There is a magnet school in the northern virginia suburbs that has frequently ranked top in the nations called thomas jefferson high school of science and technology or tjhsst for short. It is less selective than stuyvesant in nyc (as measured by admission rates and the portion of the public school population that attend), however they achieve very good academic results by concentrating some of the best students in one school. In fact tjhsst (where about 3% of the students are on free or reduced lunch) frequently achieve better results than stuyvesant (where about 40% of the students are on free or reduced lunch), and I suspect that student incomes have something to do with that.

The racial break down of the much more affluent students at tjhsst are eerily similar to the racial breakdown of the relatively poorer students at stuyvesant, overwhelmingly asian (even more overwhelmingly immigrant or the children of immigrants).

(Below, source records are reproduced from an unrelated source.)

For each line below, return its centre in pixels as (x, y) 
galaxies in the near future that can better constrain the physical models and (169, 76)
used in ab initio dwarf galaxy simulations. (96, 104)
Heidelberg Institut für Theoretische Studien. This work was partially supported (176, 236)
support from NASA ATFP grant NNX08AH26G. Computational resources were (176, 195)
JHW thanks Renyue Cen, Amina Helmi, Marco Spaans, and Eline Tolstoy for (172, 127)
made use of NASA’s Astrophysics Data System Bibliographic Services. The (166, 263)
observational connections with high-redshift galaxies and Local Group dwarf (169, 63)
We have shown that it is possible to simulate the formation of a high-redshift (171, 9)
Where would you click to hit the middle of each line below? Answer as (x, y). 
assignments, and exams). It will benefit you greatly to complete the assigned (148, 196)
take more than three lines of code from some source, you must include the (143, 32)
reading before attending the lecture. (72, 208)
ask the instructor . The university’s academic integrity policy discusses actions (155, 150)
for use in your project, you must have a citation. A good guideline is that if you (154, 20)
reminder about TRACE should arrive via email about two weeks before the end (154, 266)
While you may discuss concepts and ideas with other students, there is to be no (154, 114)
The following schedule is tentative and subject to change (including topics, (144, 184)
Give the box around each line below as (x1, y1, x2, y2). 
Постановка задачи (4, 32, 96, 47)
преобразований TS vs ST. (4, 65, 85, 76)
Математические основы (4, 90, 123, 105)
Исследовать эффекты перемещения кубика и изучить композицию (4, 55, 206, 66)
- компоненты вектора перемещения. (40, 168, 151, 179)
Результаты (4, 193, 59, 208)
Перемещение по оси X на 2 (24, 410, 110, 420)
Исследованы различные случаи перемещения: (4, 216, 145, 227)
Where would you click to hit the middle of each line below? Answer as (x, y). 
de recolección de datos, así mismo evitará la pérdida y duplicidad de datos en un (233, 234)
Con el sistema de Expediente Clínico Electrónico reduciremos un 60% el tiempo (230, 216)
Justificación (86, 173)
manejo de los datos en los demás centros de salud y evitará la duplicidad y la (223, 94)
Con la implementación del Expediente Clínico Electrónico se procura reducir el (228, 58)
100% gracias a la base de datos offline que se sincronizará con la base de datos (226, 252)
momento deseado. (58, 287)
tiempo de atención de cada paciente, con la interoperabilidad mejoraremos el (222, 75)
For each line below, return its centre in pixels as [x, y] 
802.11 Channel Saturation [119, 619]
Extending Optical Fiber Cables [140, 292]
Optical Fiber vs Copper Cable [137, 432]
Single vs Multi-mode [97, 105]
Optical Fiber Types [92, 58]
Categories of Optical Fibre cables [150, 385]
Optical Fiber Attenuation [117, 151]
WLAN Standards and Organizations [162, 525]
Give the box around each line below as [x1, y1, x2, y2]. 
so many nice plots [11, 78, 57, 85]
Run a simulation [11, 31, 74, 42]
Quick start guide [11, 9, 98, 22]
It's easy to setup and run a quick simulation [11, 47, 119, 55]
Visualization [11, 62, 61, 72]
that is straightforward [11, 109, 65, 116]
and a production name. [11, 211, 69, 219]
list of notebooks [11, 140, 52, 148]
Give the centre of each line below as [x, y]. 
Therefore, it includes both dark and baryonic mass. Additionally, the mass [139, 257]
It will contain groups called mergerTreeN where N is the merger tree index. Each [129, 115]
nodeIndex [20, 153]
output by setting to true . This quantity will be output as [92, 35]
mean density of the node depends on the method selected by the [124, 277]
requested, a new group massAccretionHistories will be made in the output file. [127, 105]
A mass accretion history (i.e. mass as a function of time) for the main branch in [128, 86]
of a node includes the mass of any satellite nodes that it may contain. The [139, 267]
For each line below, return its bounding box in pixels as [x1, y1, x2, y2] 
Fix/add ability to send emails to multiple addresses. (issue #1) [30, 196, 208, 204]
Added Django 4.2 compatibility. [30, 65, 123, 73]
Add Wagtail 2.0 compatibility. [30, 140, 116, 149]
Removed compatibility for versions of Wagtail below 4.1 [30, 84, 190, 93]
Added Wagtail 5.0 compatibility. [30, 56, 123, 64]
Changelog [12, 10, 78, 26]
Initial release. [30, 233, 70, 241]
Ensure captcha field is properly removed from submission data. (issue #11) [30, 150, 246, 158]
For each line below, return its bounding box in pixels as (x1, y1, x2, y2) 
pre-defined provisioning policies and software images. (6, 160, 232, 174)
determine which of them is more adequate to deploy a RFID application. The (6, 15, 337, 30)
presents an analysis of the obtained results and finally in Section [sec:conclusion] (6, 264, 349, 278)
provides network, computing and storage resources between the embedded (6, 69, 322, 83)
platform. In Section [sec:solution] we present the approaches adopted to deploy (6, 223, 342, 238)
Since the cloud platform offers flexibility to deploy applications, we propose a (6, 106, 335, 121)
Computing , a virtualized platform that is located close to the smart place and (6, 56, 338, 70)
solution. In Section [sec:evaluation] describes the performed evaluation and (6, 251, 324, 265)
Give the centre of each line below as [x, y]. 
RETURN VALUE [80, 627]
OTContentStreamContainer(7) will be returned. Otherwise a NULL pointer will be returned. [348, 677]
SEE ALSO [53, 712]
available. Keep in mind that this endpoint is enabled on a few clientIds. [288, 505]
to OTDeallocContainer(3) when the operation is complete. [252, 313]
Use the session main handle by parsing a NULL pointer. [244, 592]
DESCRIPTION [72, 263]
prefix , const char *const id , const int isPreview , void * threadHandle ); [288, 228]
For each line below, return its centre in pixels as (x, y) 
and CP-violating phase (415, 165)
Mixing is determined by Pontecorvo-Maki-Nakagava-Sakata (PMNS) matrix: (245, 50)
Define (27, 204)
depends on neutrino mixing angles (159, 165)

This racial disparity has led to “reforms” in the past that were quietly set aside as they failed to achieve their objective. A prior “reform” featured more holistic admissions and more subjective criteria but absent explicit racial preferences, the entering class became richer (as wealthier students had better extracurricular activities), dumber (as the focus shifted away from academics towards non-academic criteria) and whiter (generally wealthier and more acclimated to holistic admission applications.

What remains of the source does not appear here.